--- MATERIAL SUPPLIED ---
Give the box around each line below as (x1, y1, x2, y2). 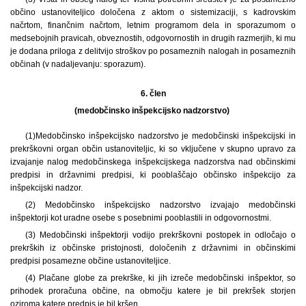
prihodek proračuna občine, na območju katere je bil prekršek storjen (10, 286, 296, 296)
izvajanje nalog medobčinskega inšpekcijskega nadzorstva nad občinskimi (10, 156, 296, 167)
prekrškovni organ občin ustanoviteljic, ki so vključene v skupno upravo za (10, 143, 296, 154)
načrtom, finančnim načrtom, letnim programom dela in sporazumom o (10, 20, 296, 30)
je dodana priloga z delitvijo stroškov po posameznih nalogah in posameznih (10, 46, 296, 56)
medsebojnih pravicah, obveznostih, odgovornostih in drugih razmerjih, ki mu (10, 33, 296, 43)
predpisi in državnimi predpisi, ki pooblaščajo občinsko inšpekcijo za (10, 169, 296, 180)
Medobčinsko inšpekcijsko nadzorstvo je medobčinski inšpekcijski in (35, 130, 296, 141)
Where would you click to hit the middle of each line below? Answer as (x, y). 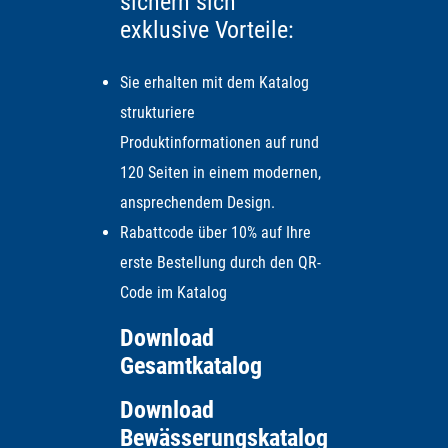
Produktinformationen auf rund (219, 142)
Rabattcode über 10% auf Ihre (215, 232)
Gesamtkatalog (191, 365)
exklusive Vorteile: (207, 29)
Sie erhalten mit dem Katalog (214, 82)
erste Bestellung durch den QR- (220, 262)
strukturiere (157, 112)
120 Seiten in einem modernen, (220, 172)
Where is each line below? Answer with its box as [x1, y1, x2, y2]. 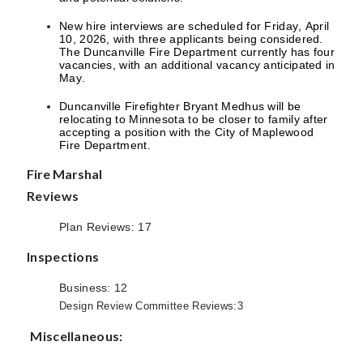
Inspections [27, 249, 100, 264]
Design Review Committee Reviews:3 [59, 300, 243, 312]
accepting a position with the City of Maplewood [59, 126, 314, 139]
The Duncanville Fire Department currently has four [59, 45, 335, 58]
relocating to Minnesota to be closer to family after [59, 113, 328, 126]
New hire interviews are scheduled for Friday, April [59, 19, 330, 32]
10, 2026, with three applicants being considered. [59, 32, 323, 45]
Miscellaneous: [30, 328, 123, 344]
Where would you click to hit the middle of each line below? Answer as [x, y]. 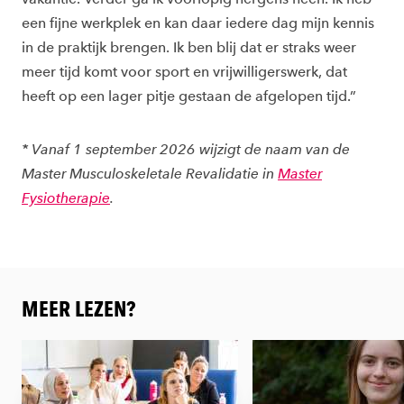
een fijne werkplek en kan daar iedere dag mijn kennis [198, 23]
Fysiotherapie [66, 198]
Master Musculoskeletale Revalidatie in [150, 174]
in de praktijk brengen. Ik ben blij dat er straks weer [189, 48]
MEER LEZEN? [78, 309]
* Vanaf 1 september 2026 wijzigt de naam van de [186, 150]
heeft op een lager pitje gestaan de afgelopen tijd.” [189, 96]
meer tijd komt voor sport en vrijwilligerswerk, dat [184, 72]
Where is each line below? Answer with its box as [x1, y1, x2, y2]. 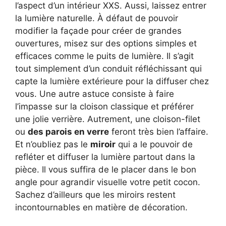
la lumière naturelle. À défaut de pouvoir [15, 13, 178, 23]
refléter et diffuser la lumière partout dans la [15, 151, 195, 162]
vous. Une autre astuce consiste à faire [15, 88, 174, 99]
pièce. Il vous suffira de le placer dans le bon [15, 164, 196, 175]
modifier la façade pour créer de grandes [15, 25, 182, 36]
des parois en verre [28, 126, 109, 137]
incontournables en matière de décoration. [15, 202, 188, 212]
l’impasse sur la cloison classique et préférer [15, 101, 194, 111]
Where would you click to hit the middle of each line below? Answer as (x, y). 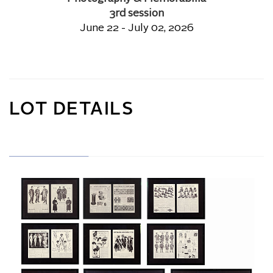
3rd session (136, 14)
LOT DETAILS (72, 110)
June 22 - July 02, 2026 (136, 28)
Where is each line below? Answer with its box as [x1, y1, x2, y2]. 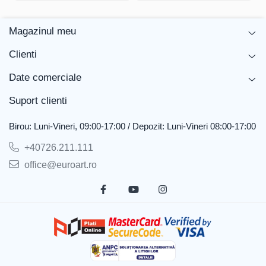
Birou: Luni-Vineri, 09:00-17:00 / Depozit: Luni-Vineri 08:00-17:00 [9, 121, 256, 132]
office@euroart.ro [22, 160, 97, 170]
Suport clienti [9, 95, 67, 107]
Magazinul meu [9, 26, 76, 37]
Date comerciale [9, 72, 81, 84]
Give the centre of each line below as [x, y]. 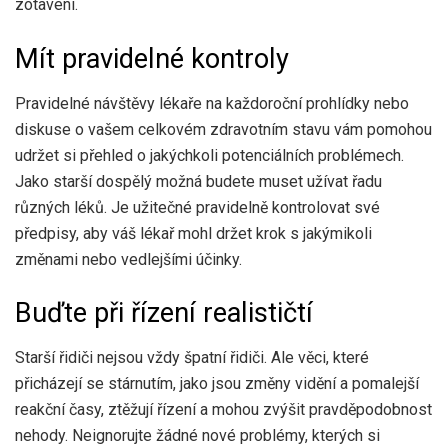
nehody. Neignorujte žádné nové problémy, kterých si [197, 435]
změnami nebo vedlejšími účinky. [128, 259]
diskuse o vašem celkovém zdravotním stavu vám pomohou [223, 129]
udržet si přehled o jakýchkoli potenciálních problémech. [209, 155]
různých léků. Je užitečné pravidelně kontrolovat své [197, 207]
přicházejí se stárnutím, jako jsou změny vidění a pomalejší [217, 383]
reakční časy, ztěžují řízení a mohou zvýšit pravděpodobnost [223, 409]
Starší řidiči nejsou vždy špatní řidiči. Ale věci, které [192, 357]
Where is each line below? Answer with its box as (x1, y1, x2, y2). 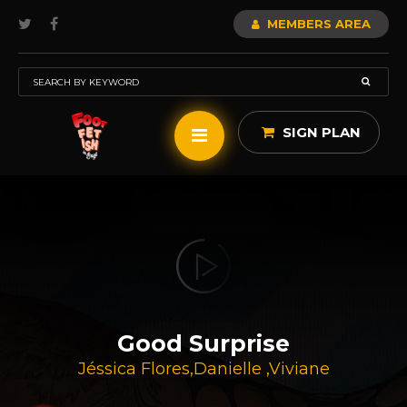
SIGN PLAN (279, 124, 361, 141)
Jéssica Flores (77, 359, 190, 379)
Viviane (268, 359, 330, 379)
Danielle (193, 359, 266, 379)
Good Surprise (117, 330, 290, 357)
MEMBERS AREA (263, 16, 371, 31)
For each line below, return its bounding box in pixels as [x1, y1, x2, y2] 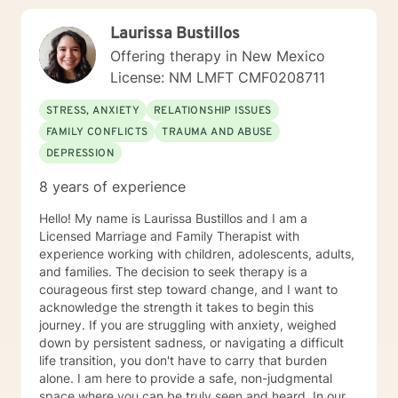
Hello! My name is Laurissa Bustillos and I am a [39, 211, 307, 226]
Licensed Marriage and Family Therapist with [39, 228, 299, 243]
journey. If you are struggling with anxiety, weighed [39, 317, 337, 332]
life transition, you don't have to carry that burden [39, 353, 327, 368]
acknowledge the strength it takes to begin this [39, 299, 314, 314]
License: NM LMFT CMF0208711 [110, 68, 325, 86]
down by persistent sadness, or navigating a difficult [39, 335, 344, 350]
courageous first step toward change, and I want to [39, 282, 338, 297]
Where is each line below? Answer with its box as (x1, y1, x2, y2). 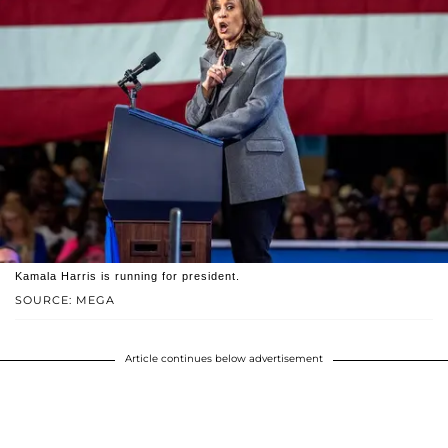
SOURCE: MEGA (15, 293, 115, 308)
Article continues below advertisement (125, 352, 323, 366)
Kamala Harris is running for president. (15, 270, 240, 283)
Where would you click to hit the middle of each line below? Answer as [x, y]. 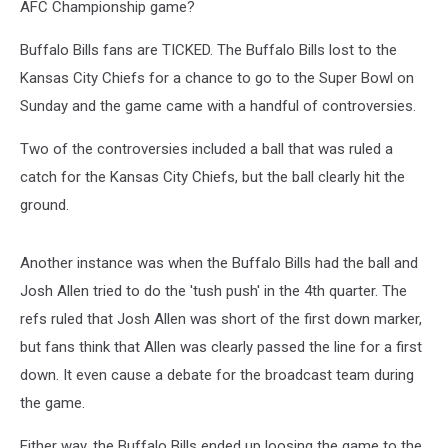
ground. [44, 205]
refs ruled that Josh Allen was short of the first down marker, [221, 319]
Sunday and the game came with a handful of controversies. [218, 106]
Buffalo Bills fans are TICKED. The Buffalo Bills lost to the [208, 50]
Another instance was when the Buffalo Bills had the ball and [219, 263]
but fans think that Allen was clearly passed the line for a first [221, 347]
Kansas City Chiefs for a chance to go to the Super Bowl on [217, 78]
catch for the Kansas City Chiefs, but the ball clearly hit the [212, 177]
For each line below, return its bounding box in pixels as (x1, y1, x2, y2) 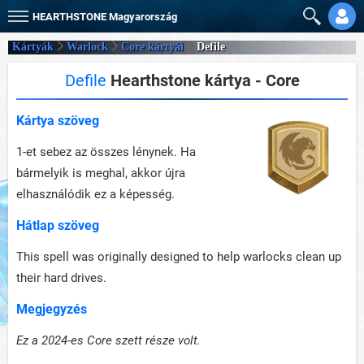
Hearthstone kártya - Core (106, 71, 300, 90)
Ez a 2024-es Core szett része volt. (16, 333, 201, 348)
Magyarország (109, 11, 177, 23)
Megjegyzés (16, 301, 87, 317)
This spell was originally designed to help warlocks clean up (16, 249, 341, 264)
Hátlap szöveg (16, 218, 99, 233)
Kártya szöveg (16, 113, 99, 128)
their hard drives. (16, 271, 106, 285)
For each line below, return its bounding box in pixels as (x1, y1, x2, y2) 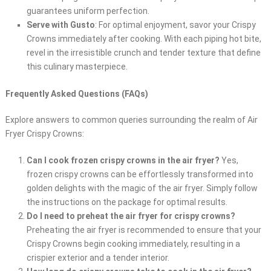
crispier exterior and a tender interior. (26, 253, 169, 263)
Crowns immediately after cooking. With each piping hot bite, (26, 34, 261, 44)
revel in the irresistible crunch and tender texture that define (26, 48, 261, 58)
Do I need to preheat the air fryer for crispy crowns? (26, 211, 235, 221)
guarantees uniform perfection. (26, 6, 149, 16)
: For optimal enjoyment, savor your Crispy (94, 20, 256, 30)
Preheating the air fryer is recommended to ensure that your (26, 225, 261, 235)
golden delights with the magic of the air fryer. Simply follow (26, 183, 258, 194)
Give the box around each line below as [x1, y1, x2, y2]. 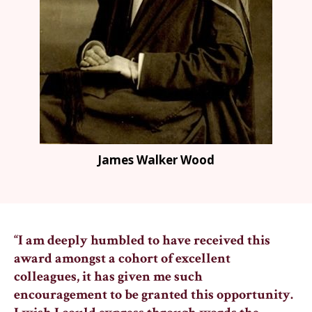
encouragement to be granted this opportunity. [14, 286, 293, 304]
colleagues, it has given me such [14, 267, 203, 286]
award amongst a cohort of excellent [14, 249, 231, 267]
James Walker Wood [97, 152, 214, 168]
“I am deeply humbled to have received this [14, 231, 270, 249]
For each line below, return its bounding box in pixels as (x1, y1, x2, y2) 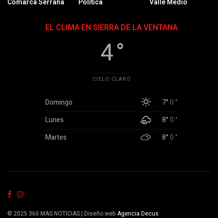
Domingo (45, 97, 73, 108)
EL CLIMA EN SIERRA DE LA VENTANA (45, 22, 178, 34)
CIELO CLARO (92, 75, 131, 84)
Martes (45, 132, 67, 143)
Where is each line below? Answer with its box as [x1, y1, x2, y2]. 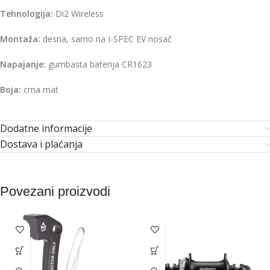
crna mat [21, 84, 58, 95]
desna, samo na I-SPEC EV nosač [40, 33, 172, 45]
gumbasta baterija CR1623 [46, 58, 152, 70]
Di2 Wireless [53, 8, 104, 19]
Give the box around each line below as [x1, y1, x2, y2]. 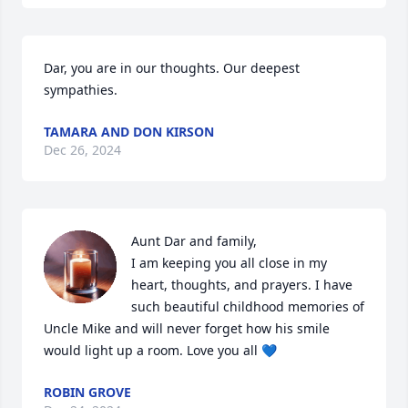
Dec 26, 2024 [44, 141, 121, 158]
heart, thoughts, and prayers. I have [131, 276, 352, 293]
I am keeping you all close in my [131, 254, 327, 271]
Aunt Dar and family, [131, 232, 257, 250]
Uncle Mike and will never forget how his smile [44, 320, 330, 337]
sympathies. [44, 81, 117, 98]
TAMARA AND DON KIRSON [44, 123, 214, 140]
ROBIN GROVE [44, 383, 131, 401]
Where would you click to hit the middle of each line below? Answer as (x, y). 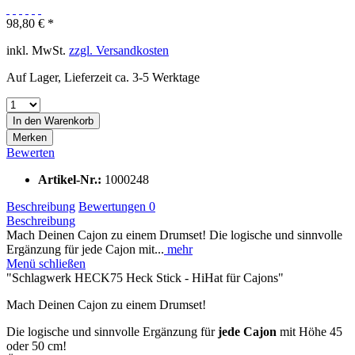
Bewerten (31, 152)
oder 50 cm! (36, 345)
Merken (30, 137)
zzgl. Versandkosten (119, 50)
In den (27, 120)
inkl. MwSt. (38, 50)
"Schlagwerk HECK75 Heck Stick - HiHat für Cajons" (145, 277)
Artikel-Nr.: (71, 179)
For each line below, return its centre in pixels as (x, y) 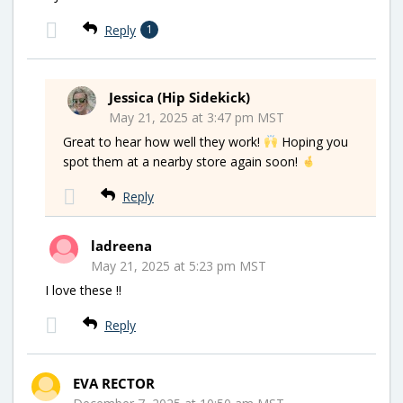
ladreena (121, 246)
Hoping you (313, 142)
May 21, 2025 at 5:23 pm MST (179, 266)
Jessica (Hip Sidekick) (179, 97)
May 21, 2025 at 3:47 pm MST (197, 117)
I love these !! (83, 290)
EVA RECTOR (114, 383)
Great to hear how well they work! (163, 142)
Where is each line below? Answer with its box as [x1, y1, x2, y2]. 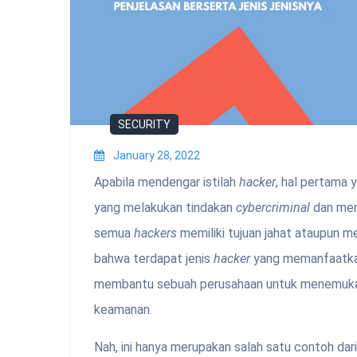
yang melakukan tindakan [94, 200, 236, 216]
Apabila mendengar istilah [94, 175, 239, 190]
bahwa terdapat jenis [94, 251, 214, 267]
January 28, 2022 [113, 149, 200, 163]
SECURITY [118, 118, 171, 131]
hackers [134, 226, 180, 241]
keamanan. [94, 302, 152, 318]
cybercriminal [236, 200, 313, 216]
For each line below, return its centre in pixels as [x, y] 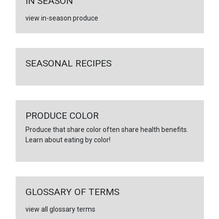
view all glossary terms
---
-- TASK INSTRUCTIONS --
Which of the lines above include the word "first"? List those lines.

-- OUTPUT FOR THIS EXERCISE --
courageous first step toward change, and I want to [39, 282, 338, 297]
refs ruled that Josh Allen was short of the first down marker, [221, 319]
but fans think that Allen was clearly passed the line for a first [221, 347]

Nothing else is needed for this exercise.